Run the Compose file from the root of the repository.

$ docker compose -f docker/compose-initial.yaml up

You can turn it off using CTRL+C or the following command:

$ docker compose -f docker/compose-initial.yaml down

2. Connect to Weaviate

First, let’s try to connect to Weaviate via the Java library.
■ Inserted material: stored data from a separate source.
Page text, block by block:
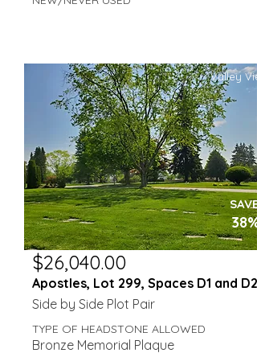
Valley
SAVE
38%
$26,040.00
Apostles, Lot 299, Spaces D1 and D2
Side by Side Plot Pair
TYPE OF HEADSTONE ALLOWED
Bronze Memorial Plaque
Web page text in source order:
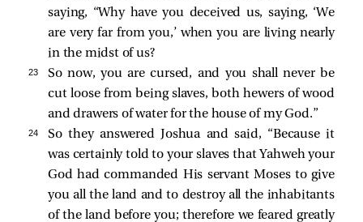
saying, “Why have you deceived us, saying, ‘We
are very far from you,’ when you are living nearly
in the midst of us?
23
So now, you are cursed, and you shall never be
cut loose from being slaves, both hewers of wood
and drawers of water for the house of my God.”
24
So they answered Joshua and said, “Because it
was certainly told to your slaves that Yahweh your
God had commanded His servant Moses to give
you all the land and to destroy all the inhabitants
of the land before you; therefore we feared greatly
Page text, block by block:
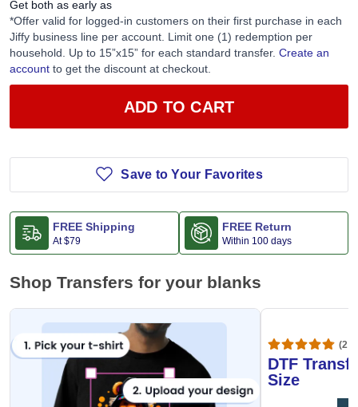
Get both as early as
*Offer valid for logged-in customers on their first purchase in each
Jiffy business line per account. Limit one (1) redemption per
household. Up to 15”x15” for each standard transfer. Create an
account to get the discount at checkout.
ADD TO CART
Save to Your Favorites
FREE Shipping
At$79
FREE Return
Within 100 days
Shop Transfers for your blanks
DTF
Size
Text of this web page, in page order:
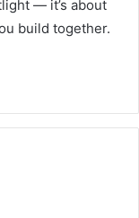
— it’s about
build together.
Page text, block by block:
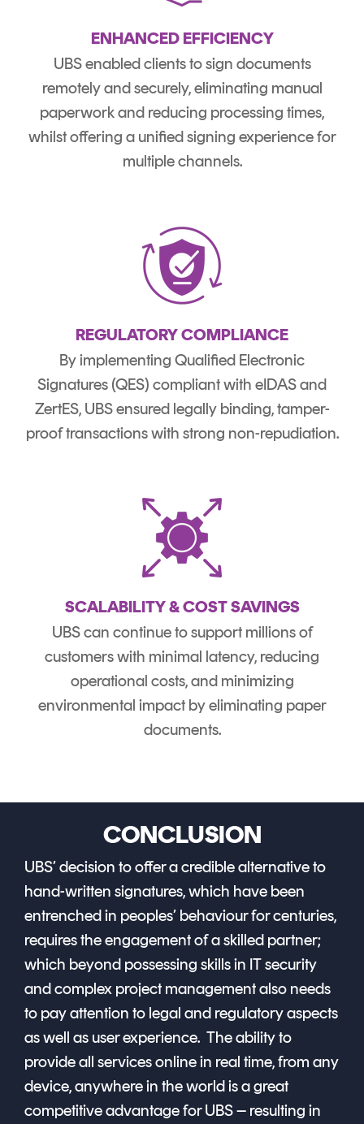
ENHANCED EFFICIENCY
UBS enabled clients to sign documents
remotely and securely, eliminating manual
paperwork and reducing processing times,
whilst offering a unified signing experience for
multiple channels.
REGULATORY COMPLIANCE
By implementing Qualified Electronic
Signatures (QES) compliant with eIDAS and
ZertES, UBS ensured legally binding, tamper-
proof transactions with strong non-repudiation.
SCALABILITY & COST SAVINGS
UBS can continue to support millions of
customers with minimal latency, reducing
operational costs, and minimizing
environmental impact by eliminating paper
documents.
CONCLUSION
UBS’ decision to offer a credible alternative to
hand-written signatures, which have been
entrenched in peoples’ behaviour for centuries,
requires the engagement of a skilled partner;
which beyond possessing skills in IT security
and complex project management also needs
to pay attention to legal and regulatory aspects
as well as user experience. The ability to
provide all services online in real time, from any
device, anywhere in the world is a great
competitive advantage for UBS – resulting in
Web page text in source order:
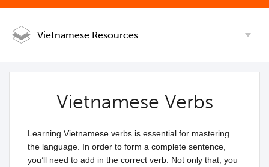
Vietnamese Resources
Vietnamese Verbs
Learning Vietnamese verbs is essential for mastering
the language. In order to form a complete sentence,
you’ll need to add in the correct verb. Not only that, you
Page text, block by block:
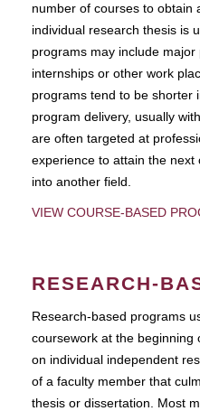
number of courses to obtain
individual research thesis is
programs may include
internships or other work
programs tend to be shorter
program delivery, usually
are often targeted at
experience to attain the
into another field.
VIEW COURSE-BASED
RESEARCH-
Research-based programs
coursework at the
on individual independent
of a faculty member that
thesis or dissertation. Most
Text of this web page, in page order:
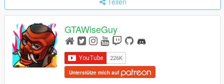
GTAWiseGuy
Unterstütze mich auf
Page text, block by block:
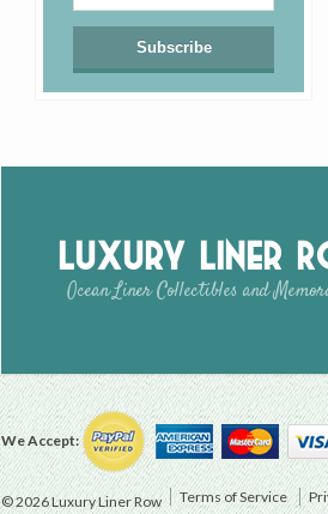
Luxury Liner
Ocean Liner Collectibles and
We Accept:
© 2026 Luxury Liner Row Terms of Service
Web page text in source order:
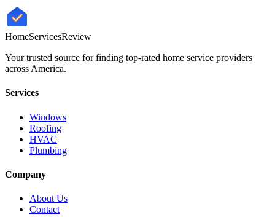
HomeServicesReview
Your trusted source for finding top-rated home service providers
across America.
Services
Windows
Roofing
HVAC
Plumbing
Company
About Us
Contact
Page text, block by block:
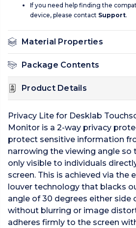
If you need help finding the
device, please contact Support.
Material Properties
Package Contents
Product Details
Privacy Lite for Desklab
Monitor is a 2-way privacy
protect sensitive information
narrowing the viewing angle so
only visible to individuals
screen. This is achieved via the
louver technology that blacks
angle of 30 degrees either side
without blurring or image
adheres firmly to the screen
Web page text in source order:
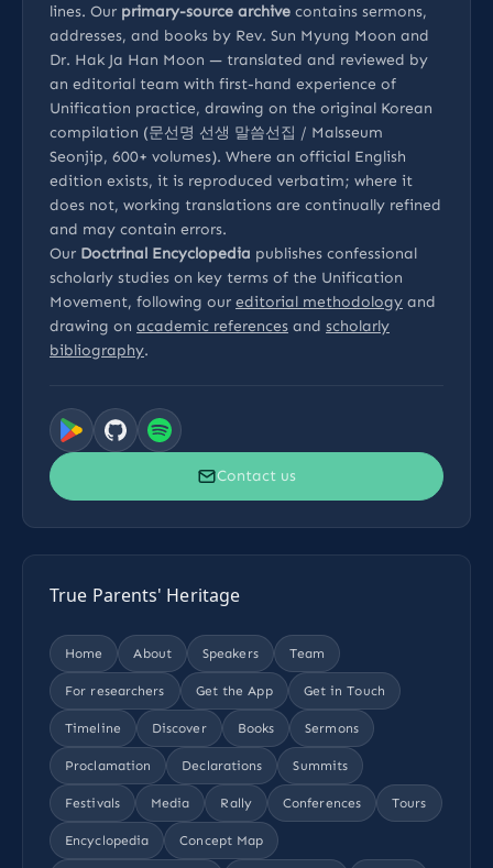
lines. Our primary-source archive contains sermons,
addresses, and books by Rev. Sun Myung Moon and
Dr. Hak Ja Han Moon — translated and reviewed by
an editorial team with first-hand experience of
Unification practice, drawing on the original Korean
compilation (문선명 선생 말씀선집 / Malsseum
Seonjip, 600+ volumes). Where an official English
edition exists, it is reproduced verbatim; where it
does not, working translations are continually refined
and may contain errors.
Our Doctrinal Encyclopedia publishes confessional
scholarly studies on key terms of the Unification
Movement, following our editorial methodology and
drawing on academic references and scholarly
bibliography.
Contact us
True Parents' Heritage
Home About Speakers Team
For researchers Get the App Get in Touch
Timeline Discover Books Sermons
Proclamation Declarations Summits
Festivals Media Rally Conferences Tours
Encyclopedia Concept Map
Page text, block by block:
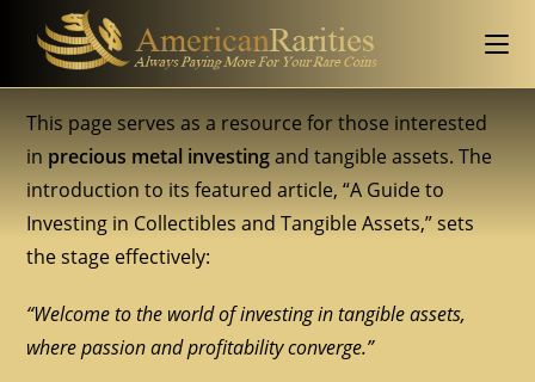
This page serves as a resource for those interested
in precious metal investingand tangible assets. The
introduction to its featured article, “A Guide to
Investing in Collectibles and Tangible Assets,” sets
the stage effectively:
“Welcome to the world of investing in tangible assets,
where passion and profitability converge.”
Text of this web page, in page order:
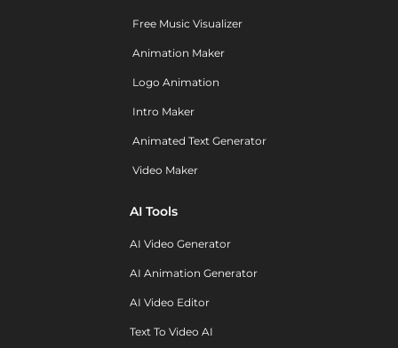
Free Music Visualizer
Animation Maker
Logo Animation
Intro Maker
Animated Text Generator
Video Maker
AI Tools
AI Video Generator
AI Animation Generator
AI Video Editor
Text To Video AI

Add the following dependency to the pom file:

<dependency>
  <groupId>io.weaviate</groupId>
  <artifactId>client</artifactId>
  <version>4.5.1</version>
</dependency>

The following code will create a connection to Weaviate and display some metadata about the instance.

Config config = new Config("http", "localhost:8080");
WeaviateClient client = new WeaviateClient(config);
Result<Meta> meta = client.misc().metaGetter().run();
if (meta.getError() == null) 
    System.out.printf("meta.hostname: %s\n", meta.getResult().getHostname());
    System.out.printf("meta.version: %s\n", meta.getResult().getVersion());
    System.out.printf("meta.modules: %s\n", meta.getResult().getModules());
 else 
    System.out.printf("Error: %s\n", meta.getError().getMessages());

The output is as follows:

meta.hostname: http://[::]:8080
meta.version: 1.23.2
meta.modules: generative-cohere=documentationHref=https://docs.cohere.com/reference/generate, name=Generative Search - Cohere, generative-openai=documentationHref=https://platform.openai.com/docs/api-reference/completions, name=Generative Search - OpenAI, generative-palm=documentationHref=https://cloud.google.com/vertex-ai/docs/generative-ai/chat/test-chat-prompts, name=Generative Search - Google PaLM, qna-openai=documentationHref=https://platform.openai.com/docs/api-reference/completions, name=OpenAI Question & Answering Module, ref2vec-centroid=, reranker-cohere=documentationHref=https://txt.cohere.com/rerank/, name=Reranker - Cohere, text2vec-cohere=documentationHref=https://docs.cohere.ai/embedding-wiki/, name=Cohere Module, text2vec-huggingface=documentationHref=https://huggingface.co/docs/api-inference/detailed_parameters#feature-extraction-task, name=Hugging Face Module, text2vec-openai=documentationHref=https://platform.openai.com/docs/guides/embeddings/what-are-embeddings, name=OpenAI Module, text2vec-palm=documentationHref=https://cloud.google.com/vertex-ai/docs/generative-ai/embeddings/get-text-embeddings, name=Google PaLM Module

The version and modules activated are shown, this corresponds to the modules activated in the docker build file.

3. Embed the documents

To be able to search for documents, the documents must first be embedded. This can be done using the text2vec-transformers module. Create a new Docker Compose file with just text2vec-transformers module enabled. You have also set this module as DEFAULT_VECTORIZER_MODULESet up TRANSFORMERS_INFERENCE_API into the transformer tank and use sentence-transformers-all-MiniLM-L6-v2-onnx image for transformer tank. Use ONNX image when not using GPU.

version: '3.4'
services:
  weaviate:
    command:
      - --host
      - 0.0.0.0
      - --port
      - '8080'
      - --scheme
      - http
    image: semitechnologies/weaviate:1.23.2
    ports:
      - 8080:8080
      - 50051:50051
    volumes:
      - weaviate_data:/var/lib/weaviate
    restart: on-failure:0
    environment:
      QUERY_DEFAULTS_LIMIT: 25
      AUTHENTICATION_ANONYMOUS_ACCESS_ENABLED: 'true'
      PERSISTENCE_DATA_PATH: '/var/lib/weaviate'
      DEFAULT_VECTORIZER_MODULE: 'text2vec-transformers'
      ENABLE_MODULES: 'text2vec-transformers'
      TRANSFORMERS_INFERENCE_API: http://t2v-transformers:8080
      CLUSTER_HOSTNAME: 'node1'
  t2v-transformers:
    image: semitechnologies/transformers-inference:sentence-transformers-all-MiniLM-L6-v2-onnx
volumes:
  weaviate_data:

Start the containers:

$ docker compose -f docker/compose-embed.yaml up

Embedding data is an important step that needs to be done thoroughly. Therefore, it is important to know Weaviate concepts.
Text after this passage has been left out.